市场化改革在推进中国现代化进程的同时,也给中国的理论研究提出了新的要求。经济伦理或经济伦理学在当代伦理学与经济学研究领域的凸显就是对这种要求的一种反映。而当人们通过经济伦理的研究来寻找市场的道德支撑时,却无可避免地蕴含着一种观念,即认为市场本身并没有其道德理念,在市场生活中经济与道德是相互分离的。由此,人们在进一步的研究过程中,又回到了古典经济学家亚当·斯密的二元论思维之中:在市场生活中,我们诉诸人们的利己心,不承认我们每天所需的食物和饮料是出自屠户、酿酒家或烙面师的恩惠,相反,而是出于他们自利的打算;在市场生活之外,我们诉求人们的同情心,寻找另一种具有与“自利”一样的普遍性质的“道德情感”。因此,人们得出结论:市场只能是“小人”的天堂,“君子”则在市场之外。换句话说,“道德”和“市场”两者在内在的逻辑上是相悖的。这样的逻辑体现在现代经济生活中的一个重要后果是市场运行过程中的市场主体的道德理性的缺失。显然,这是一种简单化的僵化观念。坚持这种僵化的观念无疑会阻碍当代中国的市场化改革:一方面,它没有赋予人们经济行为本身的道德合理性,而仅仅按照古典经济学家的从“自利”走向“公益”的思维逻辑来忍受这种不道德的“恶”;另一方面,所谓日用伦常的道德观念又总是不能在现实生活中建立起来,因而成为漂移在社会主要领域之外的“纯粹伦理主义”。由此可见,解决这种问题的关键是重新寻找经济与伦理的理论逻辑的统一。事实上,从全面、系统的视角来看,市场本质上是人与人的物质交换,而不是纯粹的物的交换。

自律的他律基础

“他律”(Heteronomy)一词最早来源于古希腊文heteros(其他的)和nomos(规律),其意是外在的规律,主要表现在理性对个体欲望的约束、驾驭、把握上。柏拉图曾把外在的理性命令与个人内存欲求的关系描绘为驭手和烈马的关系:人的欲望就像一匹暴躁的烈马,必须由技艺高超的理性命令来驾驭。从道德意识的历史发展来说,无论是原始人、儿童道德心理的发轫,还是成人道德观念的养成,都是道德理性命令这只神斧的千锤之作。而且这种外在的强制不可缺失,因为经济生活中大多数人并非坏人,也并非圣人,他们的行为选择与监督条件相关,即使社会舆论的赞美所激起的荣誉感也和个体的功利需要的满足这种约束分不开,从这个意义上讲,他律是自律形成的前提和基础,它由规则契约、信用保障、现代制度等共同构成。

(一)规则契约

弗洛伊德在对原始氏族道德观念起源的研究中,从心理学深层的心性发展角度研究了原始人道德意识的他律性质,认为由于各种原因,各个原始部落都有一些要求其部落成员遵守的禁忌。进入后期社会,人类无限膨胀的欲望和难以协调的利益冲突,迫使人们在经济上理性计算和有意识思考,于是产生了“集中意识”,经过不断的模仿、重复、固化、扬弃,从而有了习俗、惯例,直至规则(要求人们遵循的行为准则)和契约(可以依法执行的诺言,它是信用的法律载体和外化形式)。

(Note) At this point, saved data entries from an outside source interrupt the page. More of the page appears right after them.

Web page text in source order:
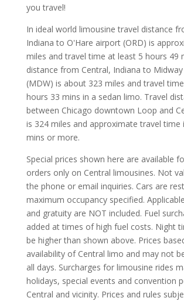
you travel!
In ideal world limousine travel distance
Indiana to O'Hare airport (ORD) is
miles and travel time at least 5 hours 49
distance from Central, Indiana to
(MDW) is about 323 miles and travel
hours 33 mins in a sedan limo. Travel
between Chicago downtown Loop and
is 324 miles and approximate travel time
mins or more.
Special prices shown here are available
orders only on Central limousines. Not
the phone or email inquiries. Cars are
maximum occupancy specified.
and gratuity are NOT included. Fuel
added at times of high fuel costs. Night
be higher than shown above. Prices
availability of Central limo and may not
all days. Surcharges for limousine rides
holidays, special events and convention
Central and vicinity. Prices and rules
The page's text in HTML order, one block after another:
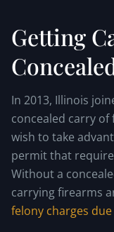
Getting
In 2013, Illinois
concealed carry
wish to take
permit that
Without a
carrying firearms
felony charges
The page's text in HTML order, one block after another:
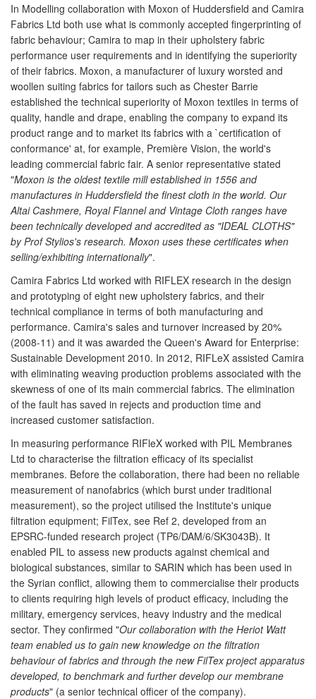
In Modelling collaboration with Moxon of Huddersfield and Camira
Fabrics Ltd both use what is commonly accepted fingerprinting of
fabric behaviour; Camira to map in their upholstery fabric
performance user requirements and in identifying the superiority
of their fabrics. Moxon, a manufacturer of luxury worsted and
woollen suiting fabrics for tailors such as Chester Barrie
established the technical superiority of Moxon textiles in terms of
quality, handle and drape, enabling the company to expand its
product range and to market its fabrics with a `certification of
conformance' at, for example, Première Vision, the world's
leading commercial fabric fair. A senior representative stated
"Moxon is the oldest textile mill established in 1556 and
manufactures in Huddersfield the finest cloth in the world. Our
Altai Cashmere, Royal Flannel and Vintage Cloth ranges have
been technically developed and accredited as "IDEAL CLOTHS"
by Prof Stylios's research. Moxon uses these certificates when
selling/exhibiting internationally".
Camira Fabrics Ltd worked with RIFLEX research in the design
and prototyping of eight new upholstery fabrics, and their
technical compliance in terms of both manufacturing and
performance. Camira's sales and turnover increased by 20%
(2008-11) and it was awarded the Queen's Award for Enterprise:
Sustainable Development 2010. In 2012, RIFLeX assisted Camira
with eliminating weaving production problems associated with the
skewness of one of its main commercial fabrics. The elimination
of the fault has saved in rejects and production time and
increased customer satisfaction.
In measuring performance RIFleX worked with PIL Membranes
Ltd to characterise the filtration efficacy of its specialist
membranes. Before the collaboration, there had been no reliable
measurement of nanofabrics (which burst under traditional
measurement), so the project utilised the Institute's unique
filtration equipment; FilTex, see Ref 2, developed from an
EPSRC-funded research project (TP6/DAM/6/SK3043B). It
enabled PIL to assess new products against chemical and
biological substances, similar to SARIN which has been used in
the Syrian conflict, allowing them to commercialise their products
to clients requiring high levels of product efficacy, including the
military, emergency services, heavy industry and the medical
sector. They confirmed "Our collaboration with the Heriot Watt
team enabled us to gain new knowledge on the filtration
behaviour of fabrics and through the new FilTex project apparatus
developed, to benchmark and further develop our membrane
products" (a senior technical officer of the company).

赫须曼在解析今天市场时说道,经济行动的风险和不稳定性越高,可测性越低,行动者就愈趋犹豫。而且由于信用资源在经济运行中存在着供给与需求的非均衡性,为控制信用风险就产生了契约,即使古老的《十二铜表法》也是此因。在此情况下,人如果受到契约约束要比单纯从经济观点出发为佳。我们进一步推论,显然还要用道德契约来净化功利的干扰。

(二)信用保障

植根于经济主体贪欲的自私天性使得今天个人理性谬误与私欲膨胀并存,而全球化打破了乡村社会的有限活动半径。经济学家阿瑟·刘易斯认为,人们摆脱了义务和身份相关联的社会,进入到一个义务以契约为基础而且一般又以与没有家庭关系的人的市场关系为基础的社会。这样,以前一直非常诚实的社会可能变得非常不诚实。因此,我们应从单向的道德义务型自律转向契约经济型信用,在信息不对称条件下,强调利益相关者的互动博弈和资信调查、信用评估的制度约束,这就是我们所讲的信用保障。

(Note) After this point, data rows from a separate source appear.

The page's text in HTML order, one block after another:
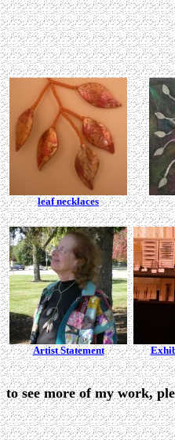
leaf necklaces
Artist Statement
to see more of my work,
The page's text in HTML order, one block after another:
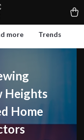
more Trends
Heights
Home

改造后的“考虑可置信承诺的高德互惠博弈模型”既克服了“直接理性最大化”的道德无涉,又避免了康德实践理性中道德变量的先验性,多数人就会选择承诺→履约→合作,从而破解“囚徒困境”难题,产生一定的合作剩余。当今发达的企业和各种组织、团体因能将一次性博弈转换成长期博弈,从而形成了更为直接的信用监督。然而,由于人是“有限理性”的经济人,同时信息又是阻滞和不对称的,追求自身效应最大化的动机会使得人有机会,也有积极性在交易中使用不正当的手段来谋取自身的利益,于是产生了信息不对称理论和扮演着“淘金者”更是“守望者”角色的信用评级机构。通过这些高效率的信息传递系统,当事人的失信行为能够被及时观察到,从而化解信息不对称并进而减少内生性风险“逆向选择”和“道德风险”的发生。

(三)现代经济制度

人们在社会活动中如何配置这个社会的资源,需要制序化的约束(强制共同遵守的办事规程和行动准则)从而形成秩序,这就是现代制度。文明社会的重要约束形式是角色关系,不同角色的权利、义务构成了相互关系的强制规范,每个人的行为必须符合社会对其角色的界定与期望,即现代社会的秩序基础已经从过去依赖“熟识”(血缘、关系)转变为更依赖于一系列制度化的权利和责任,依赖于一整套完备的法律、规则和制度,近代的《法国民法典》则是它的典型。除了强调他律的规范化、信用化之外,社会对于诚实的记录、监督、仲裁、矫治等德行实施结构应同时运作起来,以强化个体行为的操作方式和制约机制。例如当人们告别“熟人社区”进入“匿名社会”后,媒体就成了立法、行政、司法以外的第四种国家权力,这时的他律就具有了广泛的民众监督机制。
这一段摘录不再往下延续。